Android is built on top of the Linux kernel, but it has always used a heavily-modified version with changes from OEMs, chip manufacturers like Qualcomm and MediaTek, and Google. There have been efforts over the years to close the gap between the two kernels, but now Google is getting more serious about it.
At this year's Linux Plumbers Conference, Google engineers held talks about the company's efforts to get Android as close as possible to the mainline Linux kernel. Not only would this reduce technical overhead for Google and other companies, because they would no longer have to merge thousands of changes into each new Linux kernel version (and Google would no longer have to support Linux kernel versions for six years), but it could also benefit the Linux project as a whole. For example, the growing number of ARM-based Linux phones and computers could see improved performance and battery life.
The first stage of this process is merging as many of Android's modifications as possible back into the mainline Linux kernel. As of Feburary 2018, the Android common kernel (which OEMs make additional changes to) has over 32,000 insertions and over 1,500 deletions compared to mainline Linux 4.14.0. That's an improvement from a few years ago, when Android added over 60,000 lines of code on top of Linux.
To show off how much progress has been made, Tom Gall, the director of the Linaro Consumer Group, brought a Xiaomi Pocophone on stage that was running Android 10 on top of a mainline Linux kernel. He told the audience, "there are major, major props to be given to the Google Kernel Team in particular for getting their code upstream so that we can boot devices with a mainline kernel." It's likely that some of the phone's features were non-functional (the battery percentage in the picture reads as 0%), but it's still impressive.
Xiaomi Pocophone booting Android 10 on top of a mainline Linux kernel
The Android kernel still receives modifications from chip makers (like Qualcomm and MediaTek) and per-device tweaks from OEMs (like Samsung and LG). Google improved this process in 2017 with Project Treble, which separates device-specific drivers from the rest of Android. The company wants to bring this technology to the mainline Linux kernel, which could potentially eliminate the need for per-device kernels, and further speed up Android updates.

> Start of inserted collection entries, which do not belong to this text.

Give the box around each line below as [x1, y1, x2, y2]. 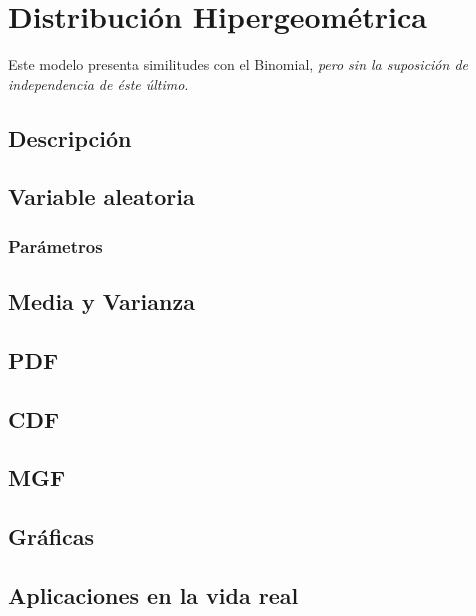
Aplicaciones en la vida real [8, 580, 299, 611]
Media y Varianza [8, 286, 195, 317]
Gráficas [8, 521, 95, 552]
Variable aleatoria [8, 181, 195, 212]
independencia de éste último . [8, 73, 189, 94]
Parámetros [8, 233, 103, 258]
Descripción [8, 122, 132, 153]
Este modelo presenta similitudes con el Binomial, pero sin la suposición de [8, 54, 468, 75]
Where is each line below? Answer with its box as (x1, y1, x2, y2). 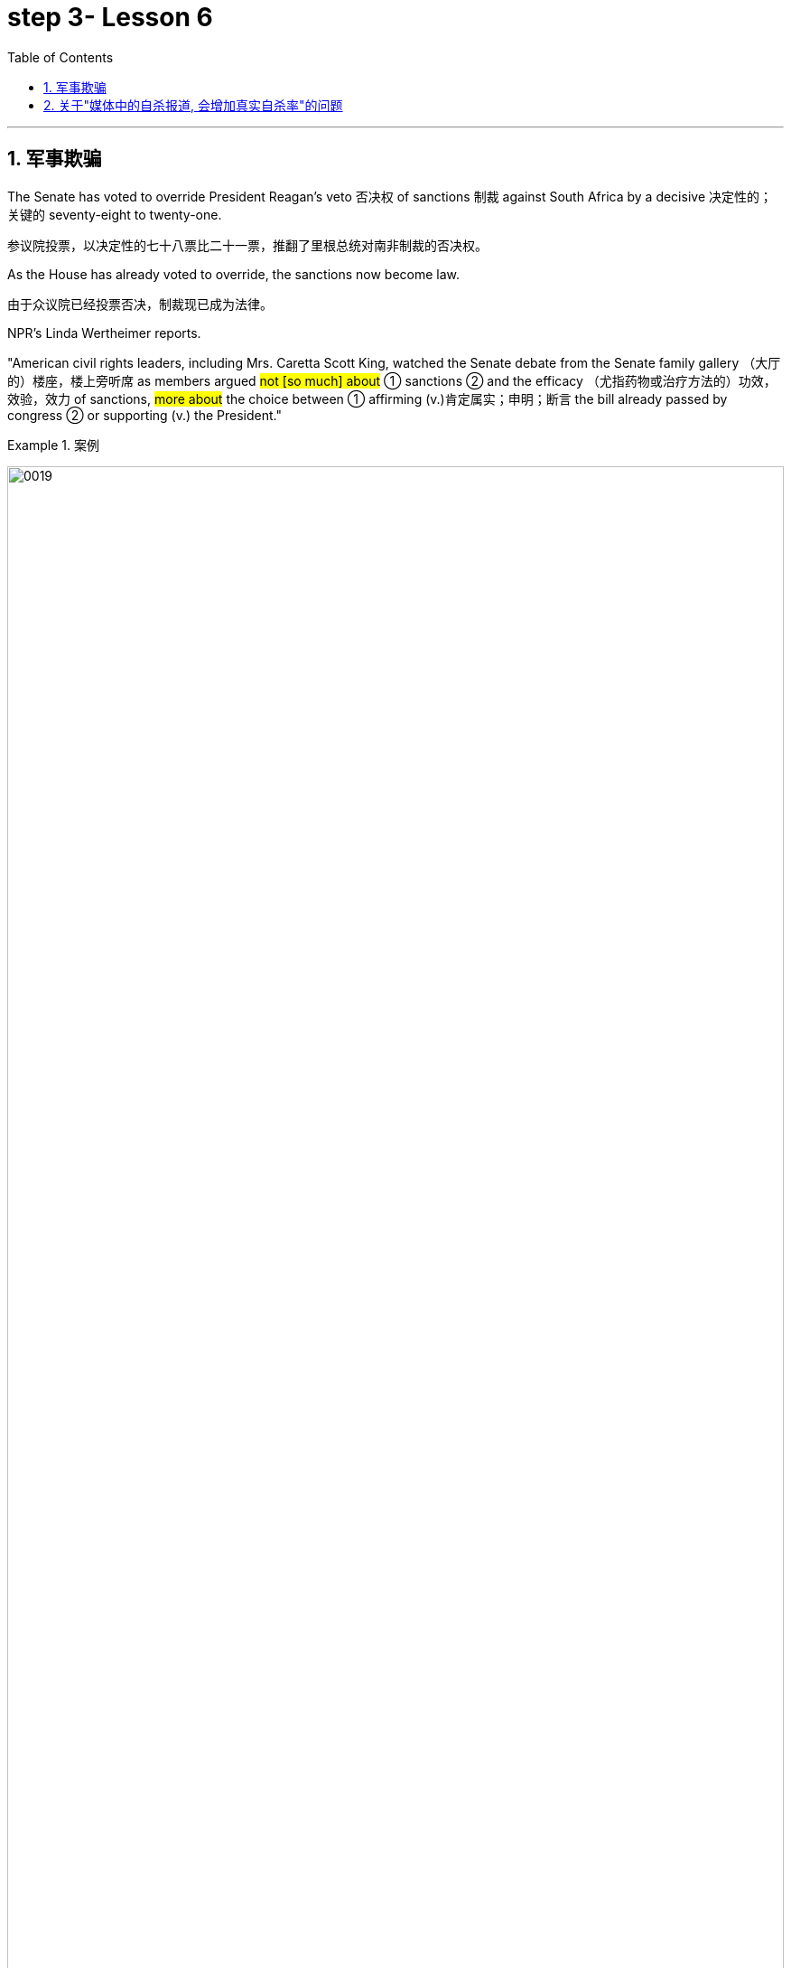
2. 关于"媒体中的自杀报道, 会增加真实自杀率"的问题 (43, 97, 343, 113)
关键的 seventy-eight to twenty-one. (7, 206, 222, 222)
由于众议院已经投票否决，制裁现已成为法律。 (7, 295, 273, 312)
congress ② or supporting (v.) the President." (7, 407, 282, 423)
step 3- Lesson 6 (7, 2, 213, 33)
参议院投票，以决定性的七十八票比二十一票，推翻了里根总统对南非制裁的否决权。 (7, 237, 488, 253)
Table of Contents (7, 49, 114, 65)
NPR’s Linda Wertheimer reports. (7, 324, 201, 341)
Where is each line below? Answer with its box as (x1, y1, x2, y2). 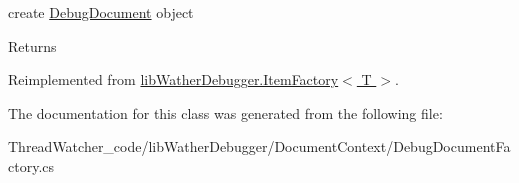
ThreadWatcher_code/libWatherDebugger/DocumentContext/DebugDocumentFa (8, 136, 511, 157)
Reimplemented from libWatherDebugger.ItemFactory (8, 69, 339, 90)
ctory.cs (8, 155, 55, 176)
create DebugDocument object (8, 2, 194, 22)
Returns (8, 35, 57, 56)
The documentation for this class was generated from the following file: (8, 102, 443, 123)
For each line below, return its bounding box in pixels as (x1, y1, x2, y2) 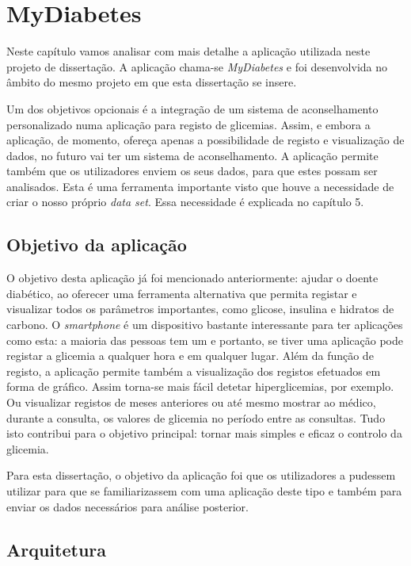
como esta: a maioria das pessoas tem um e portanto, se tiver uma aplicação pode (6, 331, 404, 348)
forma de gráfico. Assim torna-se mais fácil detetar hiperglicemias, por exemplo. (6, 378, 394, 395)
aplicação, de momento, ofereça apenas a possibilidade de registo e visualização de (6, 132, 405, 148)
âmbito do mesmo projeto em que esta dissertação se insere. (6, 74, 297, 90)
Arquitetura (6, 537, 107, 561)
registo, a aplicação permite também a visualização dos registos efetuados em (6, 362, 381, 379)
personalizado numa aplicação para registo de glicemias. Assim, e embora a (6, 116, 371, 132)
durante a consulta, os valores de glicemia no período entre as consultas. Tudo (6, 409, 386, 426)
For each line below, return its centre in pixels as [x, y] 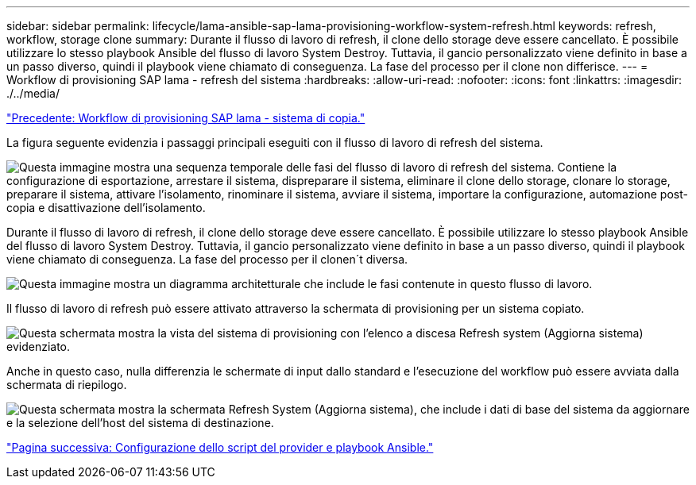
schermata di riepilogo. [67, 385]
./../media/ [33, 93]
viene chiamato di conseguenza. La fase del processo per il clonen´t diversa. [207, 259]
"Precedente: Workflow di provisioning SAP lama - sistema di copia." [186, 118]
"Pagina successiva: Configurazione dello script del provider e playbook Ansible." [220, 447]
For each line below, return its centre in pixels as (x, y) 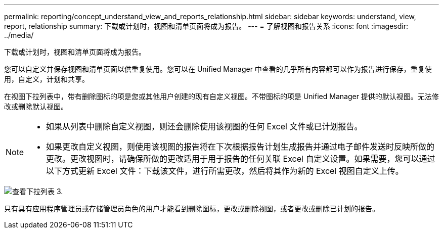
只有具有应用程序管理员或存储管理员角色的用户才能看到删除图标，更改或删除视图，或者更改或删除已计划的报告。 (192, 208)
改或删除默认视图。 (36, 106)
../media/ (19, 35)
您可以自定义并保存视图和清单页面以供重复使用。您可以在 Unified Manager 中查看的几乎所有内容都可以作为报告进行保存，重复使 (218, 69)
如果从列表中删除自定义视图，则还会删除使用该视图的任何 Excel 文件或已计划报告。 (204, 126)
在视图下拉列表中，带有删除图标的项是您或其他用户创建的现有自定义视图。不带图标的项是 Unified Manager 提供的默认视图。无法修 (221, 96)
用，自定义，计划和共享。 (47, 79)
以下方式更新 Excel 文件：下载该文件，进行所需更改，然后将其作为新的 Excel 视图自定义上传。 (225, 171)
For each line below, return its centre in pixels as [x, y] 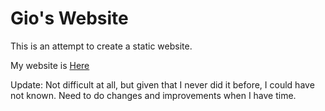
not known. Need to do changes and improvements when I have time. [153, 95]
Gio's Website [69, 18]
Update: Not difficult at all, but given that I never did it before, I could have [162, 84]
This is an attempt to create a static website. [101, 46]
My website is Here [50, 65]
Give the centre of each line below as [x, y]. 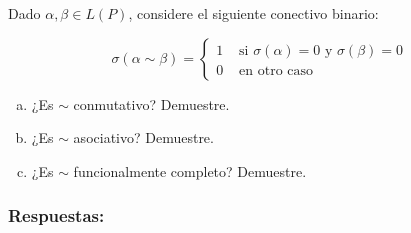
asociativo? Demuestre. [143, 137]
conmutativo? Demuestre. [151, 103]
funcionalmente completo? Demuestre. [190, 170]
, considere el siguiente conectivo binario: [253, 13]
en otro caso [276, 70]
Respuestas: [56, 215]
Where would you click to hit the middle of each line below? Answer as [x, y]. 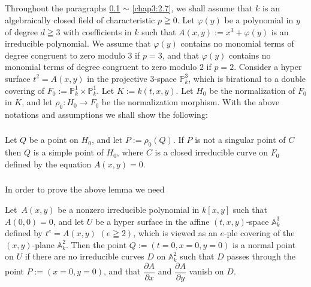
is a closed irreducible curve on [212, 152]
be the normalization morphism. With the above [191, 102]
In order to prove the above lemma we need [85, 189]
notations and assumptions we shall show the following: [106, 114]
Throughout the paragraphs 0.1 [63, 8]
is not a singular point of [240, 140]
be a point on [54, 140]
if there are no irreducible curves [84, 256]
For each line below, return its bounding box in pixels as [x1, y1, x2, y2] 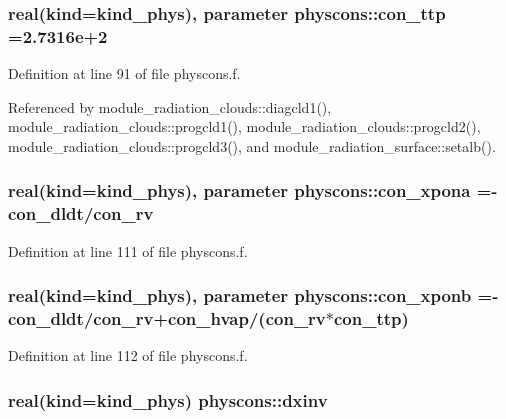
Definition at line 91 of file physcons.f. [8, 63, 241, 84]
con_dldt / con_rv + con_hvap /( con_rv [8, 306, 326, 331]
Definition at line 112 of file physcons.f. [8, 345, 248, 366]
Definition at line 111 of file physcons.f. [8, 240, 248, 261]
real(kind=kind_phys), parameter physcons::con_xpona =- [8, 178, 498, 203]
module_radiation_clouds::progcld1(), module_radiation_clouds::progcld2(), [8, 116, 481, 137]
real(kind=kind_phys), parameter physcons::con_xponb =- [8, 283, 499, 308]
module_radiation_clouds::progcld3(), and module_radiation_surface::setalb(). [8, 135, 496, 156]
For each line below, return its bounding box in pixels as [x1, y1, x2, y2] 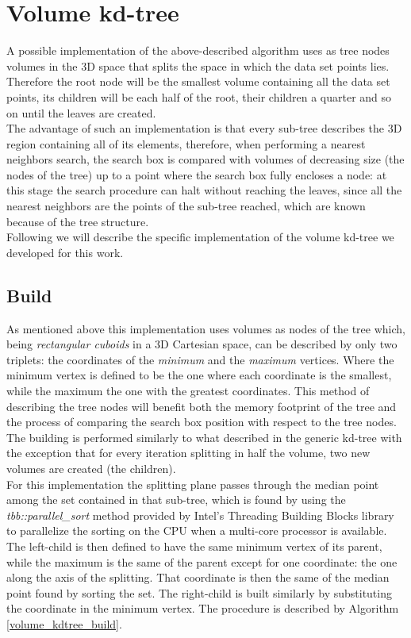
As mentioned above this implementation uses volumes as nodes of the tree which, [6, 320, 405, 336]
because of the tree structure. [6, 213, 149, 229]
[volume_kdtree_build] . [6, 615, 122, 632]
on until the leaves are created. [6, 104, 156, 121]
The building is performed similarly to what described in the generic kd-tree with [6, 429, 402, 445]
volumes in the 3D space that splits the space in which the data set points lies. [6, 57, 390, 74]
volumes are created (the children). [6, 459, 176, 476]
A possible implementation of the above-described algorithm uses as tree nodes [6, 42, 390, 59]
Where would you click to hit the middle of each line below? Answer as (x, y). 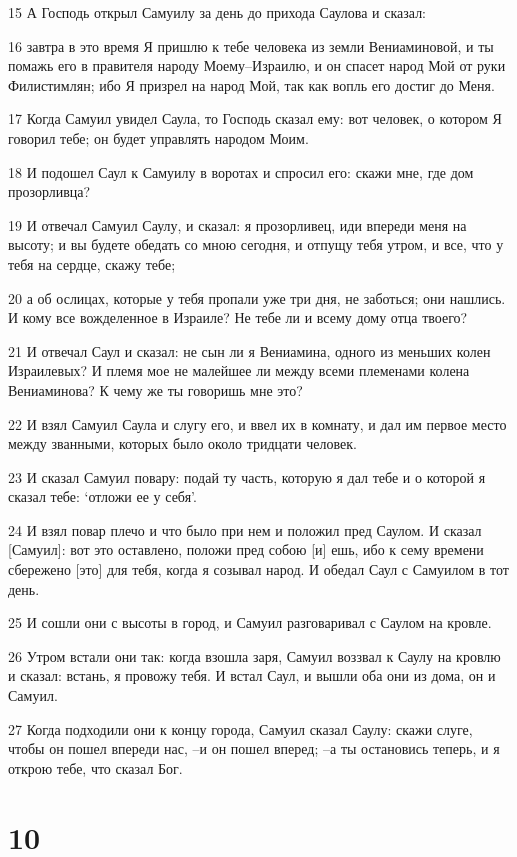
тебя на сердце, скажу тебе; (92, 263)
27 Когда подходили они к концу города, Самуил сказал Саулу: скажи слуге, (240, 728)
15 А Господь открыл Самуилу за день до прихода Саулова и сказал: (217, 12)
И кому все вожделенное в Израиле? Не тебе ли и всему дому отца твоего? (238, 317)
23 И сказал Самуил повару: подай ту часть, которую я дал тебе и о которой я (247, 476)
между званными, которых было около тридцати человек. (182, 443)
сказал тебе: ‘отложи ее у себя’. (102, 496)
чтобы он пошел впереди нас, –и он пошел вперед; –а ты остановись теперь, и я (254, 748)
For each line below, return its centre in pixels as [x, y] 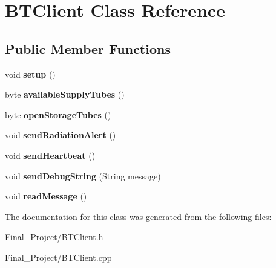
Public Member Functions [88, 48]
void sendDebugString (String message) [83, 176]
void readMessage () [46, 196]
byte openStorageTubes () [58, 114]
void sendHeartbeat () [50, 155]
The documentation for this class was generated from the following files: [138, 216]
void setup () [30, 74]
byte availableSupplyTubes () [65, 94]
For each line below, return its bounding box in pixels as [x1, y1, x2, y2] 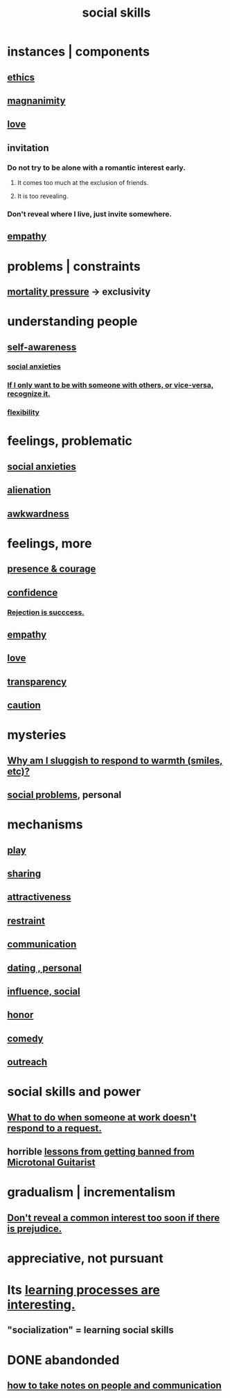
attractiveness [7, 892, 71, 903]
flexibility [7, 407, 40, 417]
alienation [7, 484, 51, 496]
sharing [7, 868, 42, 880]
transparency [7, 675, 67, 687]
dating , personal [7, 962, 82, 974]
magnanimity [7, 95, 66, 107]
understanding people [7, 314, 138, 330]
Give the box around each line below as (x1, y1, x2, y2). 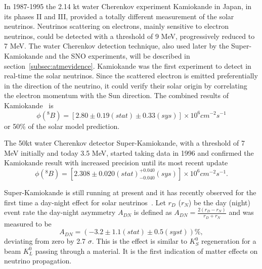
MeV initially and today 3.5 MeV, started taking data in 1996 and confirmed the (4, 147, 254, 158)
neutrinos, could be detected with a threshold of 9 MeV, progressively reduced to (4, 30, 255, 41)
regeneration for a (201, 236, 256, 246)
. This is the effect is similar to (92, 236, 187, 246)
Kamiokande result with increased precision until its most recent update (4, 157, 228, 168)
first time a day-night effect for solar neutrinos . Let (4, 197, 166, 207)
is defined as (134, 207, 172, 217)
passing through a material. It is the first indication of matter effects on (35, 245, 258, 256)
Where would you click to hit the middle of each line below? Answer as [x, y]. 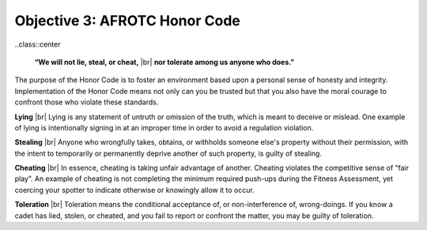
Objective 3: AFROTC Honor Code [127, 21]
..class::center [38, 44]
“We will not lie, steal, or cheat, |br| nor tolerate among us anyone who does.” [164, 62]
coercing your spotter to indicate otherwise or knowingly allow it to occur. [134, 190]
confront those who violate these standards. [87, 102]
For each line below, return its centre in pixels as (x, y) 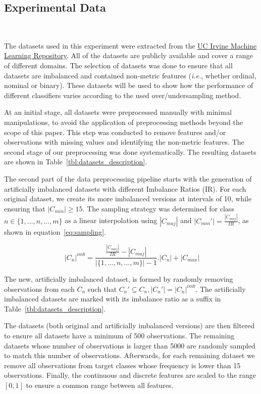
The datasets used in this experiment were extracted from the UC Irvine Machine (130, 45)
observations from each (39, 289)
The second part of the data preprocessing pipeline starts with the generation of (128, 178)
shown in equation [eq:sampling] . (55, 231)
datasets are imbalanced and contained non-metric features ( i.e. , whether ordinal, (130, 75)
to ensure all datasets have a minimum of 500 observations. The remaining (119, 336)
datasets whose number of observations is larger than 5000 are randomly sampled (130, 345)
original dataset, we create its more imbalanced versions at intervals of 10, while (128, 199)
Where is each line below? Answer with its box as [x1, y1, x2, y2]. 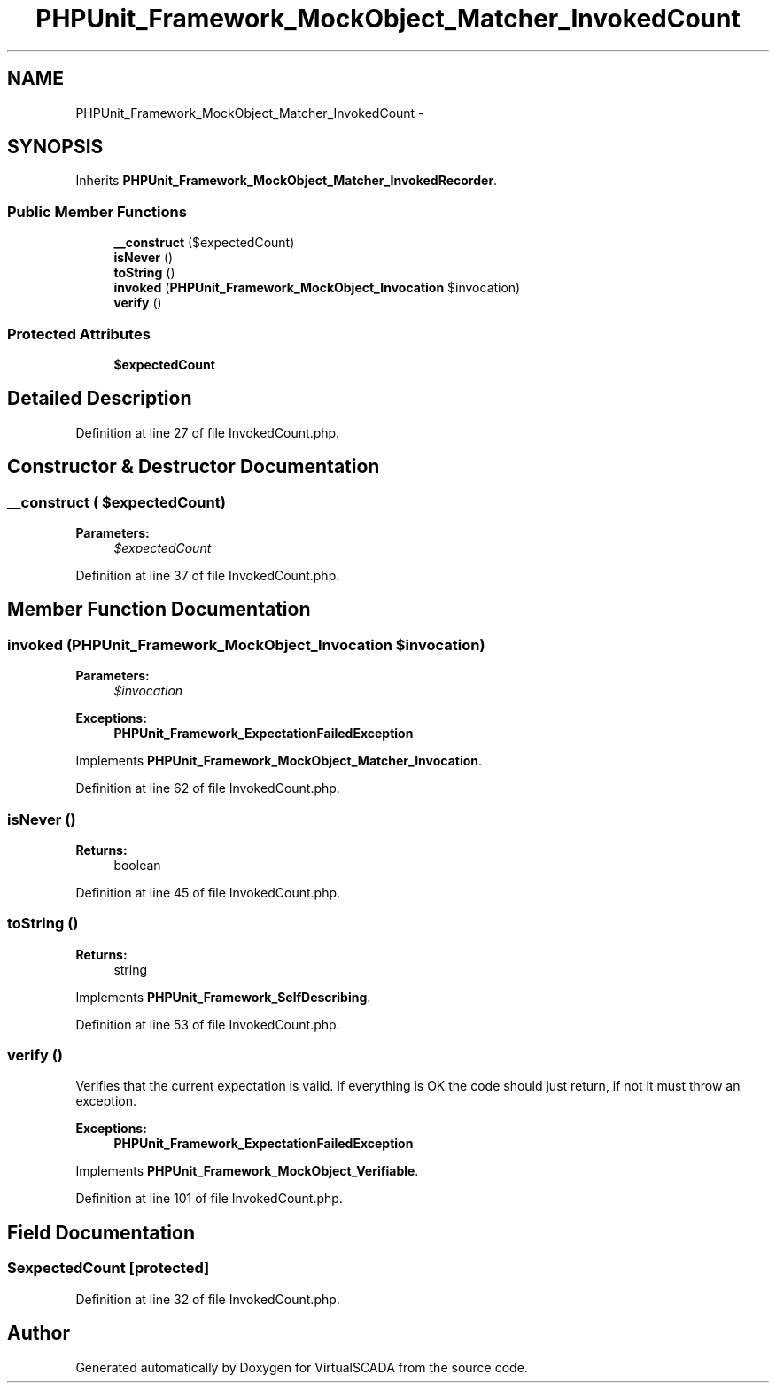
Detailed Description [7, 387, 192, 410]
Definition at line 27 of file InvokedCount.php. [75, 424, 340, 440]
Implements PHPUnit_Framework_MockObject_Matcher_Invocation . [75, 753, 483, 769]
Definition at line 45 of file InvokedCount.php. [75, 884, 341, 900]
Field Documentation [7, 1221, 195, 1244]
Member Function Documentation [7, 598, 311, 621]
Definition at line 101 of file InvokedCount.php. [75, 1191, 343, 1207]
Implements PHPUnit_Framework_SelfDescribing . [75, 989, 371, 1005]
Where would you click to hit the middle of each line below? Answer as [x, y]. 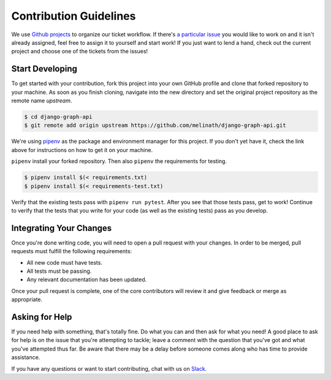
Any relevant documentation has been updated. [87, 279]
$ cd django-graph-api [58, 117]
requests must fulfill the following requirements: [71, 251]
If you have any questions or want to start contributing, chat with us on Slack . [109, 368]
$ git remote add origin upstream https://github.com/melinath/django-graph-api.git [155, 125]
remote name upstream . [42, 101]
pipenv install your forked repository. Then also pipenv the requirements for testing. [119, 161]
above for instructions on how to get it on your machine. [82, 150]
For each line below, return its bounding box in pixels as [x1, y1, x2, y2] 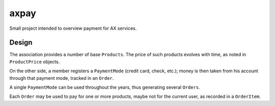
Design [9, 38, 33, 47]
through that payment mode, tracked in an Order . [9, 75, 114, 81]
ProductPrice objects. [9, 59, 60, 65]
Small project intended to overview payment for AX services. [9, 25, 137, 31]
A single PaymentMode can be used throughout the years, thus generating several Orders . [9, 84, 201, 90]
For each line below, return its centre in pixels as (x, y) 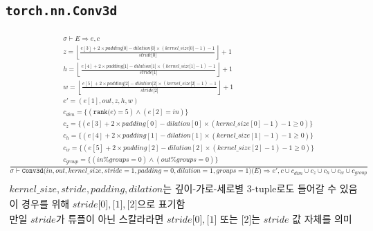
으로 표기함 (161, 204)
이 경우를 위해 (39, 204)
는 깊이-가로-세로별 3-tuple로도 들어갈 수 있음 (260, 190)
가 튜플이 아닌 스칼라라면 (110, 220)
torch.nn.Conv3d (62, 11)
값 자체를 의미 (322, 220)
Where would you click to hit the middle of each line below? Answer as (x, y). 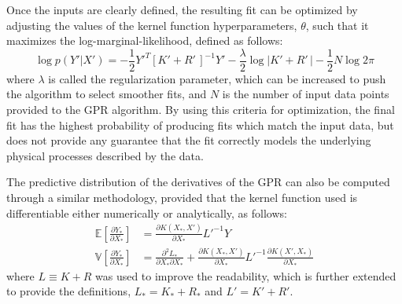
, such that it (337, 25)
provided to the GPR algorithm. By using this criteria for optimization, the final (201, 110)
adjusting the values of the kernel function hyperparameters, (152, 25)
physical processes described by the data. (105, 155)
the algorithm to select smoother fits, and (107, 94)
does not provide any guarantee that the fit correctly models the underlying (189, 140)
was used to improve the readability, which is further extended (246, 275)
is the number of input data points (306, 94)

The idea proposed by Google engineers is to build an interface in the Linux kernel that would allow proprietary device drivers to run as plug-in modules, so no modifications to the kernel itself are needed. In simple terms, it would bring the modularity of Project Treble to regular Linux.
Of course, this is a massive undertaking that isn't guaranteed to succeed. Google would have to get its Android hardware partners on board, and as Ron Amadeo from Ars Technica pointed out, some of the Linux community is against the idea of a stable kernel interface. Greg Kroah-Hartman, a major developer for Linux, has already written this in documentation files:
Linux kernel development is continuous and at a rapid pace, never stopping to slow down. As such, the kernel developers find bugs in current interfaces, or figure out a better way to do things. [...] This is in stark contrast to a number of closed source operating systems which have had to maintain their older USB interfaces over time. This provides the ability for new developers to accidentally use the old interfaces and do things in improper ways, causing the stability of the operating system to suffer. [Also,] if the internal interfaces were not allowed to change, fixing [a] security problem and insuring that it could not happen again would not be possible.
Switching Android to a vanilla Linux kernel and integrating a Project Treble-like system in the mainline kernel is a massive endeavor, and it may never even come to fruition. Meanwhile, Google is still working on its new Fuchsia operating system that may one day replace Android, with a custom kernel that does away with many of the technical hurdles involved with Linux.